What you give back should match the listing word for word.

(Data records Opens)

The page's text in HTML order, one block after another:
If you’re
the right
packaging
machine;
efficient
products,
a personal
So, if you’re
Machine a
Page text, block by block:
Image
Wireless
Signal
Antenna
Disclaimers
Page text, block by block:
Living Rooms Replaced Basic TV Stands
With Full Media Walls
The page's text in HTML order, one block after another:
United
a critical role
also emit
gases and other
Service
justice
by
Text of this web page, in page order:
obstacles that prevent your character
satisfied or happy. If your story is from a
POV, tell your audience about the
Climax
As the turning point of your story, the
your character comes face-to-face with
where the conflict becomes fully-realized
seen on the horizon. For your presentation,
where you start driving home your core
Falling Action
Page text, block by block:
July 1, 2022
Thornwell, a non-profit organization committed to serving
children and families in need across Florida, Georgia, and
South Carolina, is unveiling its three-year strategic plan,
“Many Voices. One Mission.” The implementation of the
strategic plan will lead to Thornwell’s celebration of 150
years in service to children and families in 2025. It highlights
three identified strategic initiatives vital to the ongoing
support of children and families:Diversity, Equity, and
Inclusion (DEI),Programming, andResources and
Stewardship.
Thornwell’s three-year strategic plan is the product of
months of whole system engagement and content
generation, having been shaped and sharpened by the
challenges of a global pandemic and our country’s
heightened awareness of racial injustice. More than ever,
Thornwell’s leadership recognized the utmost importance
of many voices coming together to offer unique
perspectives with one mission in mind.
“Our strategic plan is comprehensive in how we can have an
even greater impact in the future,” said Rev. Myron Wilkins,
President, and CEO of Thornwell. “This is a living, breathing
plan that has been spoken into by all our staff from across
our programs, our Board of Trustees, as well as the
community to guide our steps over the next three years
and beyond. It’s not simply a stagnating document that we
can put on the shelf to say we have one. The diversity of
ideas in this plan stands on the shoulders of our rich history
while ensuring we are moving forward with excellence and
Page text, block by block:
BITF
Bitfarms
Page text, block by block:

(Data records Closes)

== Your solution ==
The page's text in HTML order, one block after another:
If you’re
the right
packaging
machine;
efficient
products,
a personal
So, if you’re
Machine a
Page text, block by block:
Image
Wireless
Signal
Antenna
Disclaimers
Page text, block by block:
Living Rooms Replaced Basic TV Stands
With Full Media Walls
The page's text in HTML order, one block after another:
United
a critical role
also emit
gases and other
Service
justice
by
Text of this web page, in page order:
obstacles that prevent your character
satisfied or happy. If your story is from a
POV, tell your audience about the
Climax
As the turning point of your story, the
your character comes face-to-face with
where the conflict becomes fully-realized
seen on the horizon. For your presentation,
where you start driving home your core
Falling Action
Page text, block by block:
July 1, 2022
Thornwell, a non-profit organization committed to serving
children and families in need across Florida, Georgia, and
South Carolina, is unveiling its three-year strategic plan,
“Many Voices. One Mission.” The implementation of the
strategic plan will lead to Thornwell’s celebration of 150
years in service to children and families in 2025. It highlights
three identified strategic initiatives vital to the ongoing
support of children and families:Diversity, Equity, and
Inclusion (DEI),Programming, andResources and
Stewardship.
Thornwell’s three-year strategic plan is the product of
months of whole system engagement and content
generation, having been shaped and sharpened by the
challenges of a global pandemic and our country’s
heightened awareness of racial injustice. More than ever,
Thornwell’s leadership recognized the utmost importance
of many voices coming together to offer unique
perspectives with one mission in mind.
“Our strategic plan is comprehensive in how we can have an
even greater impact in the future,” said Rev. Myron Wilkins,
President, and CEO of Thornwell. “This is a living, breathing
plan that has been spoken into by all our staff from across
our programs, our Board of Trustees, as well as the
community to guide our steps over the next three years
and beyond. It’s not simply a stagnating document that we
can put on the shelf to say we have one. The diversity of
ideas in this plan stands on the shoulders of our rich history
while ensuring we are moving forward with excellence and
Page text, block by block:
BITF
Bitfarms
Page text, block by block:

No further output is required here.